:: Records for this exercise

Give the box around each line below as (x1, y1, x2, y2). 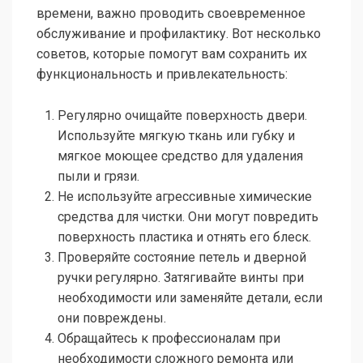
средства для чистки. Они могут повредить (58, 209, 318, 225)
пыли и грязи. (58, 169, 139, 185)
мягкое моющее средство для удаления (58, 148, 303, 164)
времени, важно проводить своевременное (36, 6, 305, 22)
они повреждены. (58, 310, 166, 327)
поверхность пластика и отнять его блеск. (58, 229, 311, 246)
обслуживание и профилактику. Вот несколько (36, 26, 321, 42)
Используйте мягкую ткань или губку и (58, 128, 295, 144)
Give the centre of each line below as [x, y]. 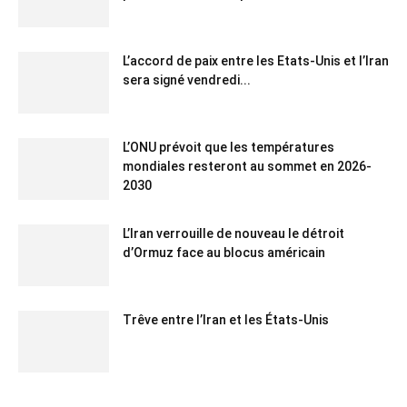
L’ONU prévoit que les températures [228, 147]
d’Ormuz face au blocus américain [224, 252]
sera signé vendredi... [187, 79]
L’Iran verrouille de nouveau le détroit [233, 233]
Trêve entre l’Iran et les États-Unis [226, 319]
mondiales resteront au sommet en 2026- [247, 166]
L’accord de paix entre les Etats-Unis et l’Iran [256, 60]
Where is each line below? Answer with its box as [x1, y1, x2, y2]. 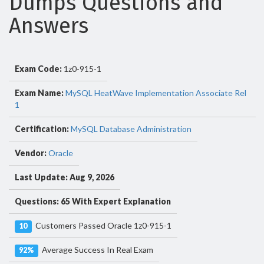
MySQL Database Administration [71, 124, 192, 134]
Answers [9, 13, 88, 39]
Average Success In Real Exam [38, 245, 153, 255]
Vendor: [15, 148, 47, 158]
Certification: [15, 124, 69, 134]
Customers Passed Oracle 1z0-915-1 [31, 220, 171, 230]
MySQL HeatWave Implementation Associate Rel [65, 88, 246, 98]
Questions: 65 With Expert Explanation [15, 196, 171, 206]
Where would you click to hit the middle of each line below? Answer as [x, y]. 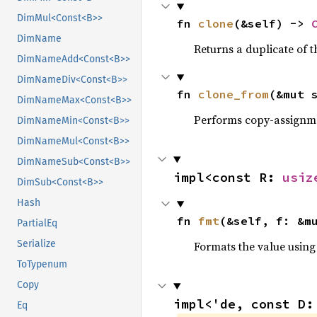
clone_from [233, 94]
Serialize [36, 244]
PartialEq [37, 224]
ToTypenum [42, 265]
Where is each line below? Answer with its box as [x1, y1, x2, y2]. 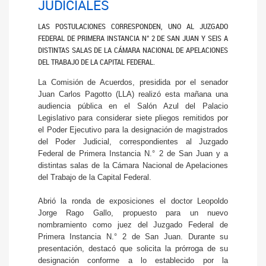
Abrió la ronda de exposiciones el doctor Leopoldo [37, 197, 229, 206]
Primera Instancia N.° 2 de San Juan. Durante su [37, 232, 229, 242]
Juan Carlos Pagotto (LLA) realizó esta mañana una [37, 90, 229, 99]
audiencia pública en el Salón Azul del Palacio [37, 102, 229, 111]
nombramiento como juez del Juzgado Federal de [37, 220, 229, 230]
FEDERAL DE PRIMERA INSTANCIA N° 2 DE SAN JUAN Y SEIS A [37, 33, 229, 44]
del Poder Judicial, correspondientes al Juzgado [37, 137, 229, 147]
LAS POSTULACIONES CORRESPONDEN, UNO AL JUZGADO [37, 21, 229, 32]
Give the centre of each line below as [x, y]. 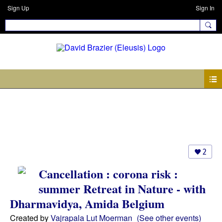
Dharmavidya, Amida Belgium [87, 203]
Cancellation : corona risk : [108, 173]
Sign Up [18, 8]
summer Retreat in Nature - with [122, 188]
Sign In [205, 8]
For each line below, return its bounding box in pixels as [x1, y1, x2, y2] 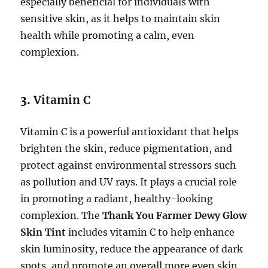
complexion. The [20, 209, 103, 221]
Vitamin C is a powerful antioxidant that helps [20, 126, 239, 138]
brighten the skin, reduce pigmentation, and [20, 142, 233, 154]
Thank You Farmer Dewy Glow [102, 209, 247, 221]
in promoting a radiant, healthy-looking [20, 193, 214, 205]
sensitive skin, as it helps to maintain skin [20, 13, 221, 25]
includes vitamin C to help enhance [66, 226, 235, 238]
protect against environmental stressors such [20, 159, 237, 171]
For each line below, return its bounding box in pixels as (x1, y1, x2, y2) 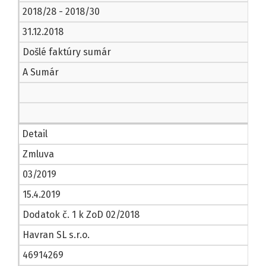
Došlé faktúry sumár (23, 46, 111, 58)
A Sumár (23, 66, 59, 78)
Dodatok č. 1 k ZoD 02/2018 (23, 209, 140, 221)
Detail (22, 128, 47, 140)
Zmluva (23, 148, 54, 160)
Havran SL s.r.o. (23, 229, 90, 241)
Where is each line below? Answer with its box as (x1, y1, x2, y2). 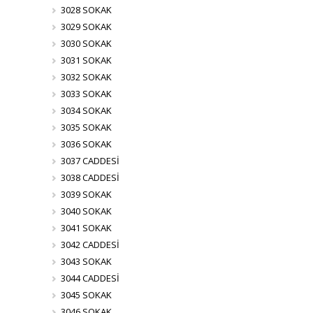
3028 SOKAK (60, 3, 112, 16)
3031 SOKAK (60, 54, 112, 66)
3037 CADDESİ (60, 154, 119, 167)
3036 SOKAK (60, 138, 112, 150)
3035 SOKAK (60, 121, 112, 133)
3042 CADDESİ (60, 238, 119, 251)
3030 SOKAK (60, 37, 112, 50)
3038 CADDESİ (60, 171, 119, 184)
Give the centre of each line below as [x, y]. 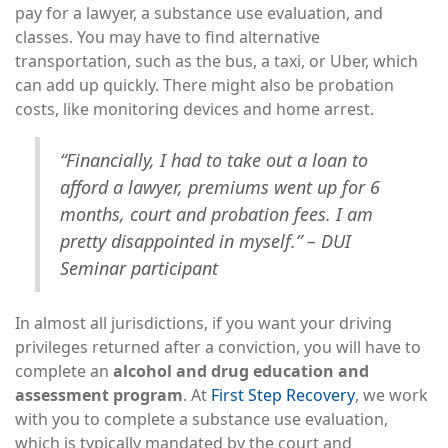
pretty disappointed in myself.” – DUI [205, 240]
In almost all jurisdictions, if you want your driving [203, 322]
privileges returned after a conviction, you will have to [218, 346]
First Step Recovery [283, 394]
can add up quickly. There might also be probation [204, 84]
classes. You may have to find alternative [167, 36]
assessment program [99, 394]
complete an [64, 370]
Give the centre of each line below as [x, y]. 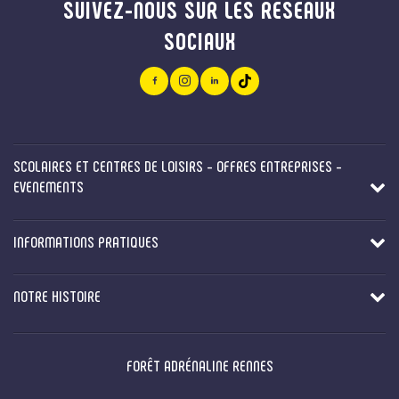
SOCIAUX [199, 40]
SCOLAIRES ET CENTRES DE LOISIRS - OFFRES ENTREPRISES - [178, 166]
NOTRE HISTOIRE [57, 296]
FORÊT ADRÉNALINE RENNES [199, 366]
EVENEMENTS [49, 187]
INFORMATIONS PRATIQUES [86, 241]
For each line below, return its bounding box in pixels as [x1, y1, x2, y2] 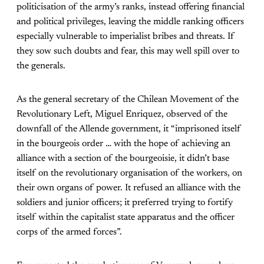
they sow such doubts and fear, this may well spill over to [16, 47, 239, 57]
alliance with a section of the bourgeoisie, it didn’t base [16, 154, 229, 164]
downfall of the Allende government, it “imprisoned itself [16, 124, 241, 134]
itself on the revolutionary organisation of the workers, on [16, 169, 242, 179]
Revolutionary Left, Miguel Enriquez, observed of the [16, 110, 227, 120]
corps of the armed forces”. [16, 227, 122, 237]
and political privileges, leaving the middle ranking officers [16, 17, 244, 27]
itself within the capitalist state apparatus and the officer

::::

- Task instructions
Restate the whole listing exactly as written, minus the pictures.

- Response below
Give the box around each line below as (x1, y1, x2, y2). 
средства для чистки. Они могут повредить (58, 209, 318, 225)
пыли и грязи. (58, 169, 139, 185)
мягкое моющее средство для удаления (58, 148, 303, 164)
времени, важно проводить своевременное (36, 6, 305, 22)
они повреждены. (58, 310, 166, 327)
поверхность пластика и отнять его блеск. (58, 229, 311, 246)
обслуживание и профилактику. Вот несколько (36, 26, 321, 42)
Используйте мягкую ткань или губку и (58, 128, 295, 144)
Give the centre of each line below as [x, y]. 
L’ONU prévoit que les températures [228, 147]
d’Ormuz face au blocus américain [224, 252]
sera signé vendredi... [187, 79]
L’Iran verrouille de nouveau le détroit [233, 233]
Trêve entre l’Iran et les États-Unis [226, 319]
mondiales resteront au sommet en 2026- [247, 166]
L’accord de paix entre les Etats-Unis et l’Iran [256, 60]
Where is each line below? Answer with its box as [x1, y1, x2, y2]. 
MySQL Database Administration [71, 124, 192, 134]
Answers [9, 13, 88, 39]
Average Success In Real Exam [38, 245, 153, 255]
Vendor: [15, 148, 47, 158]
Certification: [15, 124, 69, 134]
Customers Passed Oracle 1z0-915-1 [31, 220, 171, 230]
MySQL HeatWave Implementation Associate Rel [65, 88, 246, 98]
Questions: 65 With Expert Explanation [15, 196, 171, 206]
Where would you click to hit the middle of each line below? Answer as [x, y]. 
clone_from [233, 94]
Serialize [36, 244]
PartialEq [37, 224]
ToTypenum [42, 265]
Where is each line below? Answer with its box as [x1, y1, x2, y2]. 
Abrió la ronda de exposiciones el doctor Leopoldo [37, 197, 229, 206]
Primera Instancia N.° 2 de San Juan. Durante su [37, 232, 229, 242]
Juan Carlos Pagotto (LLA) realizó esta mañana una [37, 90, 229, 99]
audiencia pública en el Salón Azul del Palacio [37, 102, 229, 111]
nombramiento como juez del Juzgado Federal de [37, 220, 229, 230]
FEDERAL DE PRIMERA INSTANCIA N° 2 DE SAN JUAN Y SEIS A [37, 33, 229, 44]
del Poder Judicial, correspondientes al Juzgado [37, 137, 229, 147]
LAS POSTULACIONES CORRESPONDEN, UNO AL JUZGADO [37, 21, 229, 32]
Give the centre of each line below as [x, y]. 
Dharmavidya, Amida Belgium [87, 203]
Cancellation : corona risk : [108, 173]
Sign Up [18, 8]
summer Retreat in Nature - with [122, 188]
Sign In [205, 8]
For each line below, return its bounding box in pixels as [x1, y1, x2, y2] 
complexion. The [20, 209, 103, 221]
Vitamin C is a powerful antioxidant that helps [20, 126, 239, 138]
brighten the skin, reduce pigmentation, and [20, 142, 233, 154]
Thank You Farmer Dewy Glow [102, 209, 247, 221]
in promoting a radiant, healthy-looking [20, 193, 214, 205]
sensitive skin, as it helps to maintain skin [20, 13, 221, 25]
includes vitamin C to help enhance [66, 226, 235, 238]
protect against environmental stressors such [20, 159, 237, 171]
For each line below, return its bounding box in pixels as (x1, y1, x2, y2) 
Došlé faktúry sumár (23, 46, 111, 58)
A Sumár (23, 66, 59, 78)
Dodatok č. 1 k ZoD 02/2018 (23, 209, 140, 221)
Detail (22, 128, 47, 140)
Zmluva (23, 148, 54, 160)
Havran SL s.r.o. (23, 229, 90, 241)
Where is each line below? Answer with its box as (x1, y1, x2, y2). 
3028 SOKAK (60, 3, 112, 16)
3031 SOKAK (60, 54, 112, 66)
3037 CADDESİ (60, 154, 119, 167)
3036 SOKAK (60, 138, 112, 150)
3035 SOKAK (60, 121, 112, 133)
3042 CADDESİ (60, 238, 119, 251)
3030 SOKAK (60, 37, 112, 50)
3038 CADDESİ (60, 171, 119, 184)
Give the centre of each line below as [x, y]. 
pretty disappointed in myself.” – DUI [205, 240]
In almost all jurisdictions, if you want your driving [203, 322]
privileges returned after a conviction, you will have to [218, 346]
First Step Recovery [283, 394]
can add up quickly. There might also be probation [204, 84]
classes. You may have to find alternative [167, 36]
assessment program [99, 394]
complete an [64, 370]
Give the centre of each line below as [x, y]. 
SOCIAUX [199, 40]
SCOLAIRES ET CENTRES DE LOISIRS - OFFRES ENTREPRISES - [178, 166]
NOTRE HISTOIRE [57, 296]
FORÊT ADRÉNALINE RENNES [199, 366]
EVENEMENTS [49, 187]
INFORMATIONS PRATIQUES [86, 241]
For each line below, return its bounding box in pixels as [x1, y1, x2, y2] 
they sow such doubts and fear, this may well spill over to [16, 47, 239, 57]
alliance with a section of the bourgeoisie, it didn’t base [16, 154, 229, 164]
downfall of the Allende government, it “imprisoned itself [16, 124, 241, 134]
itself on the revolutionary organisation of the workers, on [16, 169, 242, 179]
Revolutionary Left, Miguel Enriquez, observed of the [16, 110, 227, 120]
corps of the armed forces”. [16, 227, 122, 237]
and political privileges, leaving the middle ranking officers [16, 17, 244, 27]
itself within the capitalist state apparatus and the officer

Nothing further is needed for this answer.